Prompt: Go through the entries below and copy each line containing the word "models".

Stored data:
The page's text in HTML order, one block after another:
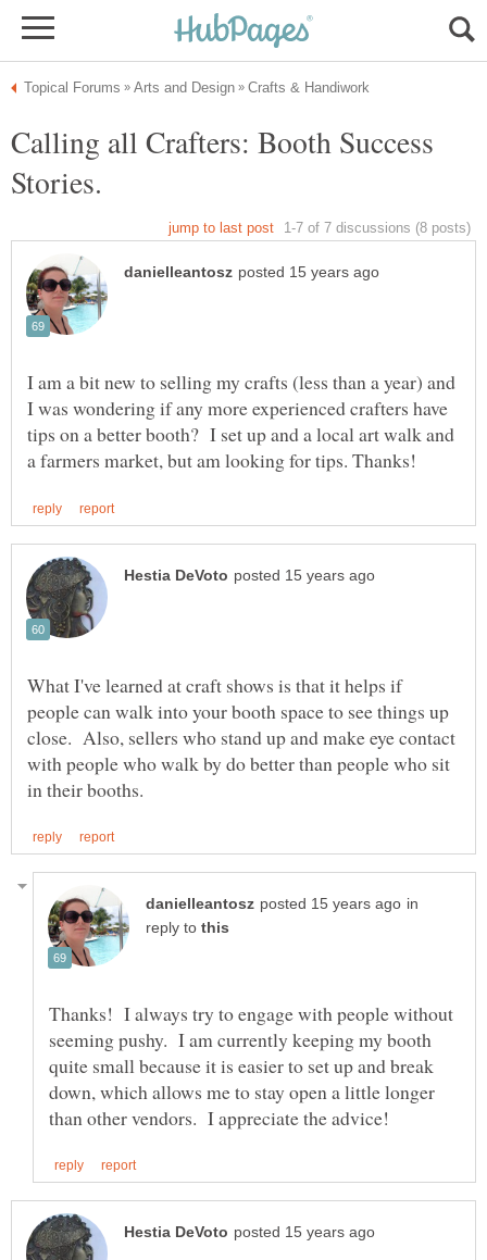
Calling all Crafters: Booth Success
Stories.
I am a bit new to selling my crafts (less than a year) and
I was wondering if any more experienced crafters have
tips on a better booth? I set up and a local art walk and
What I've learned at craft shows is that it helps if
people can walk into your booth space to see things up
close. Also, sellers who stand up and make eye contact
with people who walk by do better than people who sit
in
reply to
Thanks! I always try to engage with people without
seeming pushy. I am currently keeping my booth
quite small because it is easier to set up and break
down, which allows me to stay open a little longer
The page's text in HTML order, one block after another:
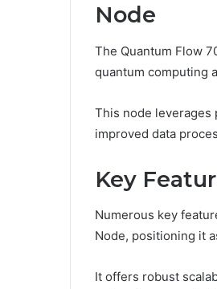
Node
The Quantum Flow
quantum computing
This node leverages
improved data
Key
Numerous key
Node, positioning it
It offers robust
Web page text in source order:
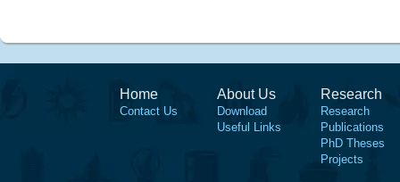
Home
Contact Us
About Us
Download
Useful Links
Research
Research
Publications
PhD Theses
Projects
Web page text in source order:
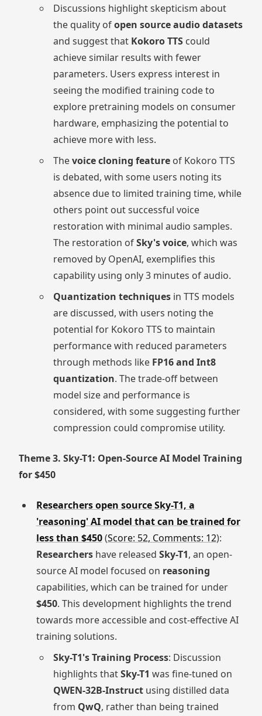
Discussions highlight skepticism about
the quality ofopen source audio datasets
and suggest that Kokoro TTS could
achieve similar results with fewer
parameters. Users express interest in
seeing the modified training code to
explore pretraining models on consumer
hardware, emphasizing the potential to
achieve more with less.
Thevoice cloning feature of Kokoro TTS
is debated, with some users noting its
absence due to limited training time, while
others point out successful voice
restoration with minimal audio samples.
The restoration ofSky's voice, which was
removed by OpenAI, exemplifies this
capability using only 3 minutes of audio.
Quantization techniques in TTS models
are discussed, with users noting the
potential for Kokoro TTS to maintain
performance with reduced parameters
through methods like FP16 and Int8
quantization. The trade-off between
model size and performance is
considered, with some suggesting further
compression could compromise utility.
Theme 3. Sky-T1: Open-Source AI Model Training
for $450
Researchers open source Sky-T1, a
'reasoning' AI model that can be trained for
less than $450(Score: 52, Comments: 12):
Researchershave released Sky-T1, an open-
source AI model focused on reasoning
capabilities, which can be trained for under
$450. This development highlights the trend
towards more accessible and cost-effective AI
training solutions.
Sky-T1's Training Process: Discussion
highlights thatSky-T1 was fine-tuned on
QWEN-32B-Instruct using distilled data
from QwQ, rather than being trained
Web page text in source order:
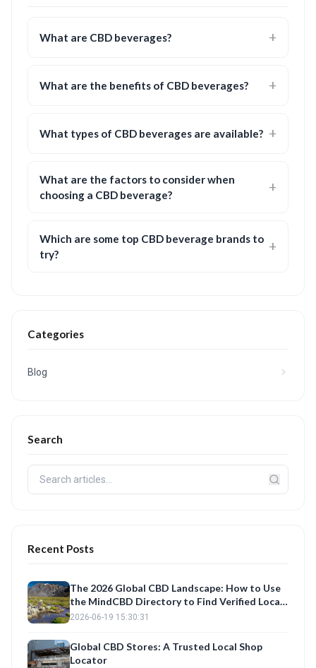
What are CBD beverages?
What are the benefits of CBD beverages?
What types of CBD beverages are available?
What are the factors to consider when
choosing a CBD beverage?
Which are some top CBD beverage brands to
try?
Categories
Blog
Search
Recent Posts
The 2026 Global CBD Landscape: How to Use
the MindCBD Directory to Find Verified Local
Shops and Best Products
2026-06-19 15:30:31
Global CBD Stores: A Trusted Local Shop
Locator
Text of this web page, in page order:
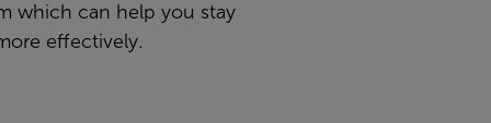
which can help you stay
effectively.
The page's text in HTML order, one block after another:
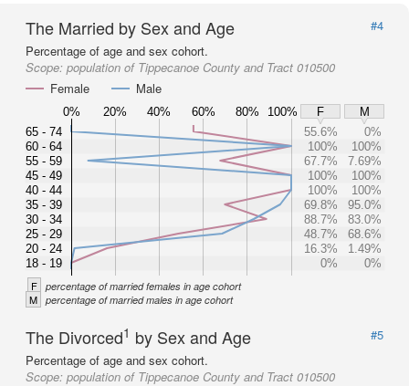
The Married by Sex and Age
#4
Percentage of age and sex cohort.
Scope: population of Tippecanoe County and Tract 010500
Female
Male
0% 20% 40% 60% 80% 100% F
M
65 - 74
60 - 64
55 - 59
45 - 49
40 - 44
35 - 39
30 - 34
25 - 29
20 - 24
18 - 19
55.6%
0%
100%
100%
67.7%
7.69%
100%
100%
100%
100%
69.8%
95.0%
88.7%
83.0%
48.7%
68.6%
16.3%
1.49%
0%
0%
F percentage of married females in age cohort
M percentage of married males in age cohort
The Divorced1 by Sex and Age
#5
Percentage of age and sex cohort.
Scope: population of Tippecanoe County and Tract 010500
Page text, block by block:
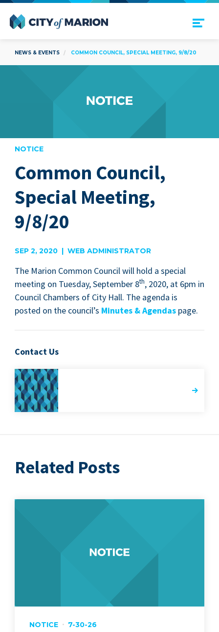
Open Menu
NEWS & EVENTS COMMON COUNCIL, SPECIAL MEETING, 9/8/20
NOTICE
Common Council,
Special Meeting,
9/8/20
SEP 2, 2020 | WEB ADMINISTRATOR
The Mar­i­on Com­mon Coun­cil will hold a spe­cial
meet­ing on Tues­day, Sep­tem­ber 8th, 2020, at 6pm in
Coun­cil Cham­bers of City Hall. The agen­da is
post­ed on the coun­cil’s Min­utes &Agen­das page.
Contact Us
Related Posts
NOTICE 7-30-26
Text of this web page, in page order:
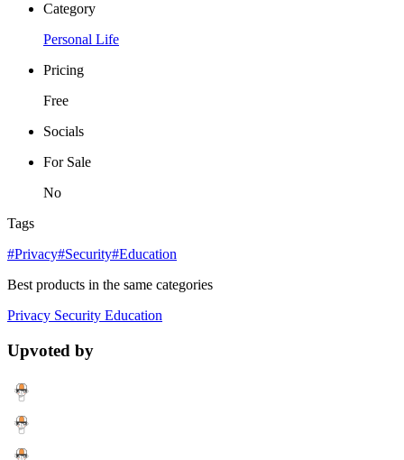
Category
Personal Life
Pricing
Free
Socials
For Sale
No
Tags
#Privacy#Security#Education
Best products in the same categories
Privacy Security Education
Upvoted by

Response to the exercise:
explore pretraining models on consumer
Quantization techniques in TTS models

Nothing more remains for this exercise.